* [GIVEN RECORDS]:
---

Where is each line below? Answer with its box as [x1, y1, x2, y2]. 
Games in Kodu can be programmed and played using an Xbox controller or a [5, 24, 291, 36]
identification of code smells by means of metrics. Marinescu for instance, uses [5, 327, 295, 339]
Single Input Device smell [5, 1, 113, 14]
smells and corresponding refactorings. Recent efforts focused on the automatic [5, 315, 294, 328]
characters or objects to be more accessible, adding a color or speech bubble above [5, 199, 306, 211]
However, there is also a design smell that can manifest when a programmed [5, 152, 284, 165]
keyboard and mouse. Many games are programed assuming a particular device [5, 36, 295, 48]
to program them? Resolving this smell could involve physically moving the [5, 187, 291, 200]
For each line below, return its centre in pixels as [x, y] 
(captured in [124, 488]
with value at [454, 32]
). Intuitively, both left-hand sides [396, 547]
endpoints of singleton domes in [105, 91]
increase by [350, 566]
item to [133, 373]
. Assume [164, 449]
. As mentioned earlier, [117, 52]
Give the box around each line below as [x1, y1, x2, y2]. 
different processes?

---

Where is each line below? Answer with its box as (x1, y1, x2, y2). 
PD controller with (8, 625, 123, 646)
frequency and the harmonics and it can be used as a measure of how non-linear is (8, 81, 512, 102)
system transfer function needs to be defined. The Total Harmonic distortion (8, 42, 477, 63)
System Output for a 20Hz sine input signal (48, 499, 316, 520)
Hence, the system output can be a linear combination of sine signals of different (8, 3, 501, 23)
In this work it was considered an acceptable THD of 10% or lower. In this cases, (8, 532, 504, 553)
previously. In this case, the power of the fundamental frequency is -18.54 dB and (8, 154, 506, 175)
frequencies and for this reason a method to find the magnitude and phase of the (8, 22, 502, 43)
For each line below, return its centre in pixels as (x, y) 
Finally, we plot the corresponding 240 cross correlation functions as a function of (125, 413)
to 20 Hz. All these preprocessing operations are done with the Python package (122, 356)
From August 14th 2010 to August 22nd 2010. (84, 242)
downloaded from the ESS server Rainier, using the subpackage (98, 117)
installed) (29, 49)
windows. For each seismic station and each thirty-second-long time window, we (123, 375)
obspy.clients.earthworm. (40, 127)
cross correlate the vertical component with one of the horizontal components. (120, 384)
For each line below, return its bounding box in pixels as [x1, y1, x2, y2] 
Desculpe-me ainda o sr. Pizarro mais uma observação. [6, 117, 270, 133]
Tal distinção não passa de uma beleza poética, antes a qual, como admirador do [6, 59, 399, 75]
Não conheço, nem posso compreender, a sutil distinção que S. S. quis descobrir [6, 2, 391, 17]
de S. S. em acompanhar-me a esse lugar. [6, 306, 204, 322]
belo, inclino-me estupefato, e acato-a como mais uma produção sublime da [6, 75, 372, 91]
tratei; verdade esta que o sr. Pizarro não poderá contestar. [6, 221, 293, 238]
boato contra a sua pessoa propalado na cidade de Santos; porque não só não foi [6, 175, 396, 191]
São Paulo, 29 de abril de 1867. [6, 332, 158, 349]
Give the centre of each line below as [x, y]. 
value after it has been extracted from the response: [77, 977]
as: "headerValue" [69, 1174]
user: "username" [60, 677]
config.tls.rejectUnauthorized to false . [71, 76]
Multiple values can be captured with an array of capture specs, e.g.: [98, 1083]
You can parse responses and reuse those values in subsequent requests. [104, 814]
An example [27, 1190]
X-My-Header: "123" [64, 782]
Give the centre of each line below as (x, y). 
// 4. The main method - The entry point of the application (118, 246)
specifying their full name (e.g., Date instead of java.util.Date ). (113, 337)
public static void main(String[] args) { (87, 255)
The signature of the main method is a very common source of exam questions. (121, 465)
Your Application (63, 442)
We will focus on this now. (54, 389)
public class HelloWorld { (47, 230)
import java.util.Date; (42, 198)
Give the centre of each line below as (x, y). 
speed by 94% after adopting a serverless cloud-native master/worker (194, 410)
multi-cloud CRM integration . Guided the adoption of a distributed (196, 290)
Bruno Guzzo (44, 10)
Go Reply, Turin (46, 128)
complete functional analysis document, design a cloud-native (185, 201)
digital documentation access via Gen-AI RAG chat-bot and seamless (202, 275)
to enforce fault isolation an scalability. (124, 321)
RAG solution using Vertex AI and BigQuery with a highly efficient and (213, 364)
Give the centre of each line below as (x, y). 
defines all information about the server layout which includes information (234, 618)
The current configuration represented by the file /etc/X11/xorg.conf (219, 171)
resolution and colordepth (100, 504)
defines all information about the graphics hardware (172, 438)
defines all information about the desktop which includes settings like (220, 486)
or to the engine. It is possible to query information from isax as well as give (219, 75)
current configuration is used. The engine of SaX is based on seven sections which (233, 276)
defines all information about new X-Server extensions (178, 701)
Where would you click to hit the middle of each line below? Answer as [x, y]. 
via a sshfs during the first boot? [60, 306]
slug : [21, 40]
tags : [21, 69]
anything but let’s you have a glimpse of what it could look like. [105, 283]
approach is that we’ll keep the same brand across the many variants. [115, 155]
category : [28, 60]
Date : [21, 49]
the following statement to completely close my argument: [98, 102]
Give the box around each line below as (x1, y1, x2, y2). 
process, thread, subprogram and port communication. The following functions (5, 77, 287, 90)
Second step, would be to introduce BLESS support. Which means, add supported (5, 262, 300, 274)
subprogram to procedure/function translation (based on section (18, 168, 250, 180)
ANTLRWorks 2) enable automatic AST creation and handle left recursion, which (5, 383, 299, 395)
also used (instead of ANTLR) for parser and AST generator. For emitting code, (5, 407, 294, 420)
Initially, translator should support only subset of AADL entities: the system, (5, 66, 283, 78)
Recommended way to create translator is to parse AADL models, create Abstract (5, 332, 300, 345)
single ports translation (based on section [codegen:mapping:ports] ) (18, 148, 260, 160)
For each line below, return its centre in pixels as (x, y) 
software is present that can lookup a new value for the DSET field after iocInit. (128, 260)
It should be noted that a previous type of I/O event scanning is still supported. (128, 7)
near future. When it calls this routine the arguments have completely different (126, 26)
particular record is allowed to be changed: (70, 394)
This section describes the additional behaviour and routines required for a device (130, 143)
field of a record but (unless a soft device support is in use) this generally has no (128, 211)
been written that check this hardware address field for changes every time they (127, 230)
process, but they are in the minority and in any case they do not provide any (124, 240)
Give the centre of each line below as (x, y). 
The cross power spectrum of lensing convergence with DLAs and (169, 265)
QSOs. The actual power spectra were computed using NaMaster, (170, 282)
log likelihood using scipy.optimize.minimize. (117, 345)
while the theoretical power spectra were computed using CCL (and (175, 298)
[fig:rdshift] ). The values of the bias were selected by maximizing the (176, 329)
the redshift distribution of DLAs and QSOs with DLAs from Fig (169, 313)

---

* [AIM OF THE EXERCISE]: From the material above, copy exactly the lines between the line holding "box as [x1, y1, x2, y2]." and the line holding "characters or objects", inclusive, and only those.

* [RESPONSE TO THE EXERCISE]:
Where is each line below? Answer with its box as [x1, y1, x2, y2]. 
Games in Kodu can be programmed and played using an Xbox controller or a [5, 24, 291, 36]
identification of code smells by means of metrics. Marinescu for instance, uses [5, 327, 295, 339]
Single Input Device smell [5, 1, 113, 14]
smells and corresponding refactorings. Recent efforts focused on the automatic [5, 315, 294, 328]
characters or objects to be more accessible, adding a color or speech bubble above [5, 199, 306, 211]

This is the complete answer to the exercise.